Database: MasterFILE Elite

THE DAY THE DINOSAURS DIED

For more than 4 billion years, it orbited the Sun -- a pockmarked,
misshapen body roughly the size of Manhattan. Over time, it
wandered into the inner solar system, occasionally passing near
our planet as it journeyed around the Sun.

Then, one day about 65 million years ago, Earth and the roughhewn body
reached the same place at exactly the same time.

The solar system is a hazardous place. Countless fragments of rock and
ice tumble about in orbits that occasionally produce impacts on
planets. Most of the time these are minor events. Once in a great
while, they are catastrophic events, affecting planets as a whole and
leaving long-lasting effects. The most famous large impact on planet
Earth, the one the killed the dinosaurs, is now coming into clear
focus.

After 15 years of fractious debate, most scientists now agree that an
asteroid or comet collided with Earth 65 million years ago. Most of
the nonbelievers threw in the towel in 1991 when scientists discovered
the smoking gun for the impact -- a vast, buried crater in the Yucatan
Peninsula. Known as Chicxulub (CHEEK-shoe-lube), a Mayan word that
ironically means "devil's tail," this huge hole was formed during the
interval of geologic time known as the K-T boundary, which marks the
end of the Cretaceous (K) period and the beginning of the Tertiary
(T). (See "Tracking Down Chicxulub," p. 35.)

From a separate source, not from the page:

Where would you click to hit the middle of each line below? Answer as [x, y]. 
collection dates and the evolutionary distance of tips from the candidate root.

But if there's consensus that a huge object smacked into Earth,
critics have found another battleground. A catastrophic solar system
impact has leaked into other fields as geologists, paleontologists,
astronomers, and atmospheric scientists debate exactly how lethal the
long-ago collision was, and which of its many aftereffects proved most
deadly.

Before the impact, dinosaurs still roamed Earth and numerous species
of phytoplankton -- which serve as food for tiny sea animals -- filled
the oceans. A geologically short time later, the last dinosaurs had
gone belly up, along with two-thirds of all living species.

Was the K-T impact entirely responsible? And if so, exactly how did it
exert its lethal influence?

To understand the K-T impact, scientists are drawing on their
knowledge of all solar system impacts. "The ramifications of a large
impact are still poorly understood," note planetary scientists Owen
Toon and Kevin Zahnle of NASA's Ames Research Center in Mountain View,
Calif.

Says Buck Sharpton of the Ltinar and Planetary Institute in Houston:
"The focus here is to try to understand how you can have an impact
event [that was so catastrophic]. Bear in mind that we always thought
that a [comet or asteroid] would deposit most of its energy right at
ground zero. So how can it, as energetic as it was, cause a global
extinction? It had to wipe out just about everything."

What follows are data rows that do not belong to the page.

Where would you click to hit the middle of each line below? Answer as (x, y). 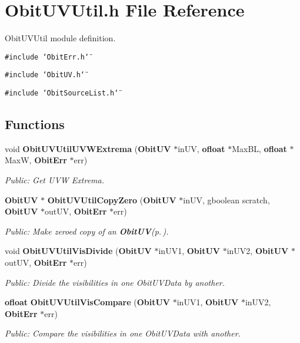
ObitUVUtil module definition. (60, 38)
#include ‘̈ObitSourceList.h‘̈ (62, 93)
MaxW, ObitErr (36, 160)
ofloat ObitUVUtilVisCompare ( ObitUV (88, 302)
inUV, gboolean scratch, (226, 199)
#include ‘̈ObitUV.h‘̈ (45, 75)
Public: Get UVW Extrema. (54, 180)
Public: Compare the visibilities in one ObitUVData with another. (123, 333)

"It's not so much that the impact itself was so lethal," agrees
paleontologist Peter Ward of the University of Washington in Seattle.
"It squashed a few moths, a few this and a few that. That's not what
killed everything."

"My own philosophy about the K-T impact is that everybody wants to
discover the one thing that killed the dinosaurs," says Toon. "But the
fact is it's a very complicated situation, in which multiple things
happened. It's not like everything died from one cause."

Chronology of a Catastrophe

A grand planetary impact is an amazingly destructive thing. Imagine
the energy unleashed if the entire world's arsenal of nuclear weapons
suddenly exploded. Now multiply that by 10,000. The blast, equivalent
to 10 trillion megatons of TNT, is only a conservative estimate for
the destructive force generated by the smash. Here's the chronology of
the catastrophe, according to Toon and several other scientists.

Time zero: As the object cannonballed through Earth's atmosphere, it
generated a shock wave that blew a hole in the air.

Seconds to first hour: Reaching the ground about three seconds later,
the bolide plowed through a 1 kilometer-deep ocean and into Earth's
crust, generating earthquakes at every exposed fault line over the
next few hours. Within the first hour of impact, 100-foot-high walls
of water -- ocean waves from what is now the Gulf of Mexico -- flooded
coastal plains. But these were only the local effects, devastating
just a few percent of Earth's surface. Minutes after the impact,
billions of tons of debris blasted into space, three to four times the
mass of the bolide, Rocketing upward and outward at speeds nearly
great enough to escape Earth's gravity, the dusty debris, reentered
Earth's atmosphere far from the site of the impact with a vengeance,
reheating and glowing red-hot.

For 30 minutes to an hour after the impact, "the entire sky was like a
big, glowing sheet of rock," says Toon.

"Imagine the effects of a thousand shooting stars suddenly entering
the atmosphere and ablating at an altitude above 60 km. The sky would
turn from its normal transparent blue to a brilliant red sheet of
glowing lava," note Toon and Zahnle.

Toon adds, "The shooting stars wouldn't have hit you; they stop at 60
km or so above the ground. But there's so many of them that you're
standing there in this radiation bath, hot enough to set paper on
fire.

The collision of Comet Shoemaker-Levy 9 with Jupiter drove this point
home, several scientists assert. Fragments of the comet no bigger than
half a kilometer in diameter -- far smaller than the size of the
impactor that created Chicxulub -- produced a plume of debris that
reached 5,000 kelvins.

More to the point, the hot plume splashed down over an area on Jupiter
that exceeded that of Earth.

"Comet Shoemaker-Levy 9 provided proof that the K-T impact ignited
global fires and scorched Earth," says Jay Melosh of the University of
Arizona in Tucson.

"The bigger animals would have been broiled in their tracks," he
notes. But, says Toon, some organisms that had natural shelter might
still survive. "If you're a crocodile underwater -- no problem. If
you're a mouse in your hole -- no problem."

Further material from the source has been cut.